Expression templates are a clever technique to avoid temporaries during the
evaluation of matrix/vector expressions. While avoiding temporaries can
speed up the evaluation, it can also increase the number of operations
dramatically. Consider the example A*B*v, where A and B are matrices and v
is a vector. First take the case without expression templates. The
expression should be evaluated as A*(B*v), because then you have only two
matrix/vector products. Taking all dimensions as N, this will lead to 2*N^2
flops. If you evaluate it as (A*B)*v, you have one matrix/matrix product and
one matrix/vector product, which is much worse in terms of number of
operations, namely N^3+N^2. Now do the same thing with expression templates.

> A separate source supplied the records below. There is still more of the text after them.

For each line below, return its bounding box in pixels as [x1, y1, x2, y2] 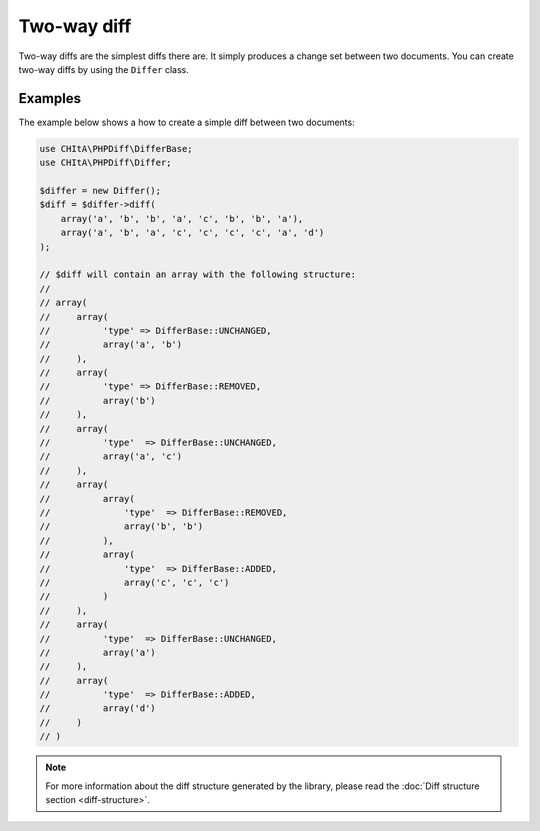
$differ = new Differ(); [39, 185, 162, 196]
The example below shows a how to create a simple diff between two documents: [18, 116, 355, 128]
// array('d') [39, 703, 157, 714]
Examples [18, 90, 82, 107]
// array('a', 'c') [39, 451, 183, 462]
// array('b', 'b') [39, 521, 204, 532]
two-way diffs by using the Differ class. [18, 63, 190, 75]
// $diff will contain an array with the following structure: [39, 269, 357, 280]
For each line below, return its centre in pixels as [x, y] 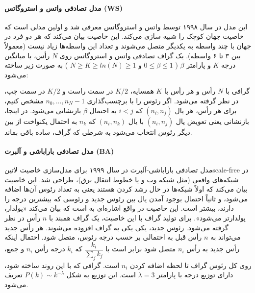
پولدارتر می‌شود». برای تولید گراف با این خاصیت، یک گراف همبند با [147, 217]
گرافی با [238, 91]
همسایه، [142, 91]
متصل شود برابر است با [141, 249]
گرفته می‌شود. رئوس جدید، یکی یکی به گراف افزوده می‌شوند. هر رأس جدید [116, 227]
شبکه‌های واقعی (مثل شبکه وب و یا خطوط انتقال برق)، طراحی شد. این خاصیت [122, 179]
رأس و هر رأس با [190, 91]
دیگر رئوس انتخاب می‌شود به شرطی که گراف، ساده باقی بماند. [98, 132]
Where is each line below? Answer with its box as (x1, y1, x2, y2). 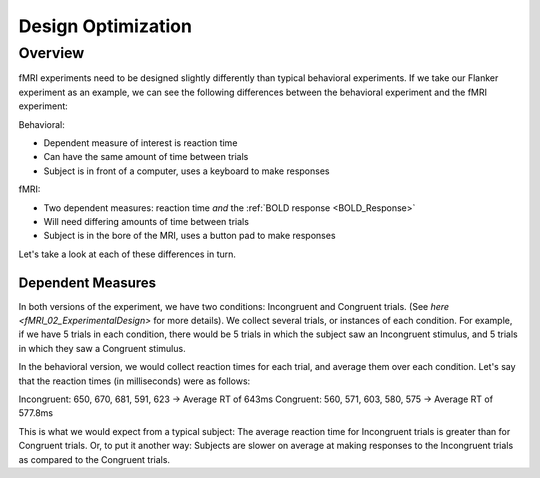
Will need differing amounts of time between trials (43, 215, 250, 227)
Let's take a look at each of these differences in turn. (18, 248, 237, 260)
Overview (18, 44, 85, 62)
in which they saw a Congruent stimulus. (18, 342, 186, 354)
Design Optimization (18, 15, 192, 37)
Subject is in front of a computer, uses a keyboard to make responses (43, 165, 330, 177)
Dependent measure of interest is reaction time (43, 136, 238, 149)
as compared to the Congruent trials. (18, 453, 170, 465)
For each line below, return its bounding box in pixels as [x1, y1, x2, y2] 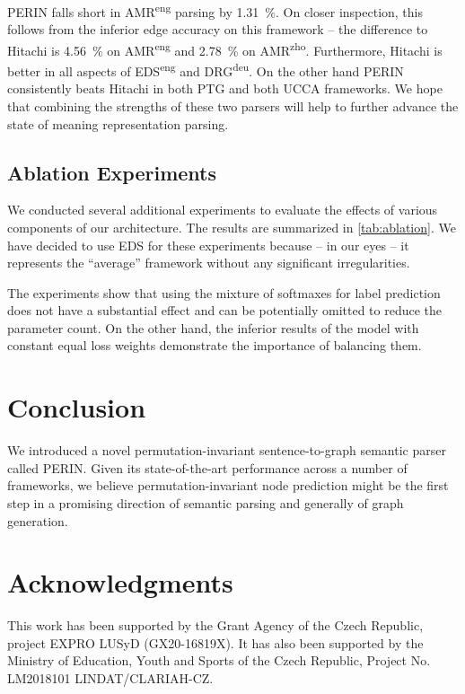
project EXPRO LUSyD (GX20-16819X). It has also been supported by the [7, 633, 424, 652]
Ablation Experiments [7, 158, 217, 186]
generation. [7, 511, 68, 530]
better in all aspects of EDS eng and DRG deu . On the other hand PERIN [7, 59, 404, 80]
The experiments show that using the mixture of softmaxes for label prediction [7, 283, 441, 302]
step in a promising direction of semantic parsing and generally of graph [7, 493, 404, 512]
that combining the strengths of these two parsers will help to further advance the [7, 96, 459, 115]
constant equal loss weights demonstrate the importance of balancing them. [7, 336, 422, 355]
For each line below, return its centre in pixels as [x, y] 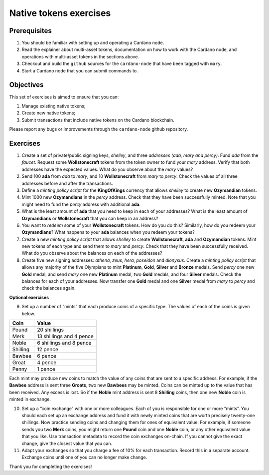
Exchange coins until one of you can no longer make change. [84, 458]
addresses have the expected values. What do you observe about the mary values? [107, 169]
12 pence [48, 349]
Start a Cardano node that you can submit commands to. [80, 70]
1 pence [46, 369]
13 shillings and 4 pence [66, 336]
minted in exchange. [30, 399]
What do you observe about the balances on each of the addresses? [92, 253]
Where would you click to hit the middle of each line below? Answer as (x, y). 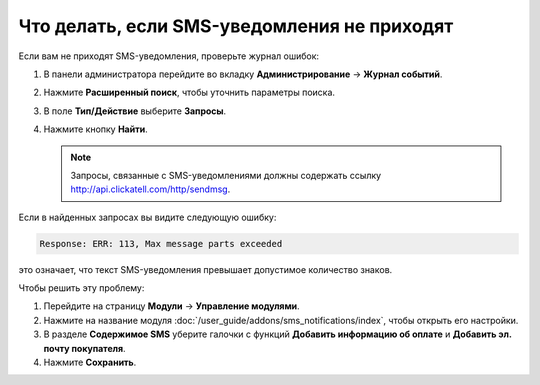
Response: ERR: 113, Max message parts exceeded (161, 243)
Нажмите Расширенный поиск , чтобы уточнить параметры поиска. (189, 92)
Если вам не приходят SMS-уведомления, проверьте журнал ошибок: (169, 56)
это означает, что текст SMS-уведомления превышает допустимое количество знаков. (205, 269)
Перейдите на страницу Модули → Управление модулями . (171, 306)
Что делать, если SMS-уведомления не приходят (236, 26)
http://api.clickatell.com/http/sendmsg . (150, 189)
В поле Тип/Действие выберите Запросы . (135, 111)
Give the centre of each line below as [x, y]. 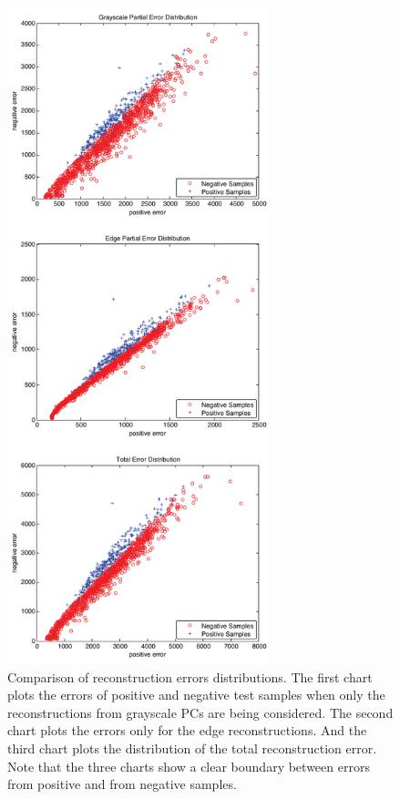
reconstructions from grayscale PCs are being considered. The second [200, 712]
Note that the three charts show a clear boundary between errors [189, 766]
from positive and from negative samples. [122, 784]
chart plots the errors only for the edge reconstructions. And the [187, 730]
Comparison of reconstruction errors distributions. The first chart [190, 676]
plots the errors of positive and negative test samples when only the [196, 695]
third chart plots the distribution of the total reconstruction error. [192, 748]
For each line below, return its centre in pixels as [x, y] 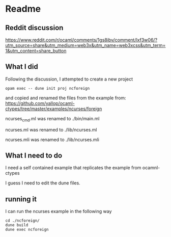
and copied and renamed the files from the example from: [66, 98]
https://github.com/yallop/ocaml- [40, 103]
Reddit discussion [34, 28]
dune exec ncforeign [27, 230]
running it [21, 199]
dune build [17, 225]
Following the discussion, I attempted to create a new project [69, 79]
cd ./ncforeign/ [22, 221]
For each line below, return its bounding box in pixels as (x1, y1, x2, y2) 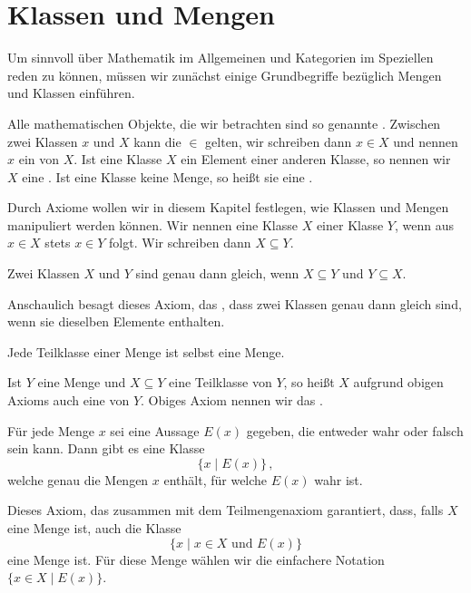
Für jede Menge (7, 421, 94, 440)
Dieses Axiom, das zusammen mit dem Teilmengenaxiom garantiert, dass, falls (7, 501, 444, 520)
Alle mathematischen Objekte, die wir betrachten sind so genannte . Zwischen (7, 113, 441, 132)
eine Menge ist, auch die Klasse (7, 519, 182, 537)
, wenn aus (394, 215, 455, 234)
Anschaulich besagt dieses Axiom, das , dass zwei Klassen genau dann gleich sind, (7, 294, 462, 313)
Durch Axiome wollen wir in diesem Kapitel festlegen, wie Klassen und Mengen (7, 198, 449, 217)
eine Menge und (37, 373, 126, 392)
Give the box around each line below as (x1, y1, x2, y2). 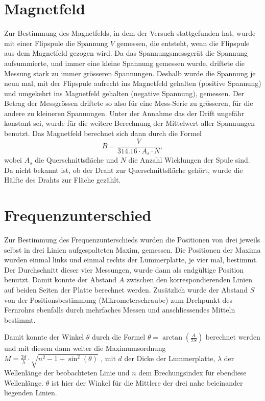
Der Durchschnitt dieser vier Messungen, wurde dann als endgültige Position (4, 264, 244, 275)
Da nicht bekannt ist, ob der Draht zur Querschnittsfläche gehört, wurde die (4, 164, 243, 175)
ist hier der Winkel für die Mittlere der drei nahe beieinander (51, 377, 243, 388)
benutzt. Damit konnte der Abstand (4, 274, 117, 285)
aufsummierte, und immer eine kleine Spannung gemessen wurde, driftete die (4, 57, 245, 68)
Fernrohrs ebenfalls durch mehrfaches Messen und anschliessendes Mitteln (4, 304, 235, 315)
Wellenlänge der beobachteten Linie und (4, 367, 130, 378)
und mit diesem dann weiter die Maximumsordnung (4, 343, 166, 353)
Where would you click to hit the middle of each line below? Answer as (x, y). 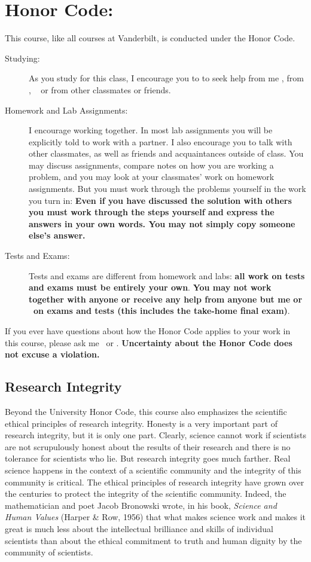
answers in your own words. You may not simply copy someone (162, 223)
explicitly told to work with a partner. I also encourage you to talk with (161, 141)
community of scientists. (49, 552)
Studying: (22, 58)
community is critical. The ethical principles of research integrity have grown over (155, 482)
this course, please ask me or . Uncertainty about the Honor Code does (149, 342)
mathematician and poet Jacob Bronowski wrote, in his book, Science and (141, 505)
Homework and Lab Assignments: (66, 110)
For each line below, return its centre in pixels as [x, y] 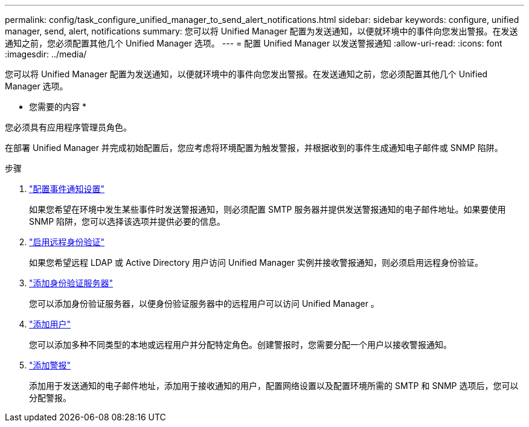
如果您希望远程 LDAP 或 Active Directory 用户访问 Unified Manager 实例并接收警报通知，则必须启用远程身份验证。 [256, 262]
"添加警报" [50, 365]
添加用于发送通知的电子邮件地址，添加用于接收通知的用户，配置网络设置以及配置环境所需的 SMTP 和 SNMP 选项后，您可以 [274, 386]
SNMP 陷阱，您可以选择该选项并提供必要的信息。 [127, 221]
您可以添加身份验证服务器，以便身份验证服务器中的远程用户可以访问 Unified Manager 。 [204, 303]
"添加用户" [50, 324]
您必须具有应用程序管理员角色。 [68, 127]
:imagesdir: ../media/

Evaluating A*(B*v) will lead to N^3 flops, because the vector B*v is not
stored as a temporary but recalculated N times. Evaluating (A*B)*v also
gives N^3 flops, because each matrix row in (A*B) is evaluated N times. So
with expression templates the performance is much worse than without. On my
Pentium 3, taking N=100 and evaluating the expression 1000 times takes
_with_ expression templates (#define NUMERICS_USE_ET):
 A*(B*v): 6.59 s
(A*B)*v): 7.39 s
and _without_ expression templates:
 A*(B*v): 0.21 s
(A*B)*v): 13.62 s
Considering only the number of operations, the last number should
theoretically be of the same order as the calculations with expression
templates, so we gain a factor of 2 here from expression templates. But this
depends on how efficient the evaluation is done without expression
templates. It's quite tricky to understand what's going on exactly from the
code, and I did not get it yet up to now. I did the calulations with
Codewarrior because MSVC gives internal compiler errors, as also indicated
in config.h. (For MSVC, NUMERICS_USE_ET is therefore always defined in
config.h, so be careful.)

As I understand it, and looking at a few tests, neither matrix/matrix
multiplication nor matrix/vector multiplication gain much efficiency from
expression templates. A factor of two was sometimes observed as in the
examples above, but this could be due to an inefficient implementation of
the the case without expression templates (correct me, if I am wrong). So my
first guess is, you should use expression templates only for addition,
subtraction, assignment and scalar multiplication with vectors or matrices
(and, of course, the corresponding +=, -=, *=). I hope it is possible to
have only some of the operations evaluated by expression templates. And I
hope the problem can be solved by just having some operations being treated
differently. If you would have to analyse the whole expression and optimize
it, this would probably be much more involved.

I think this is a serious problem and should be considered in more detail. I
really like the library, especially for its flexibility to evaluate
expressions with matrices of different shapes and different types of entries
and it would be a shame if users could not write down more complicated
expressions without loosing efficiency.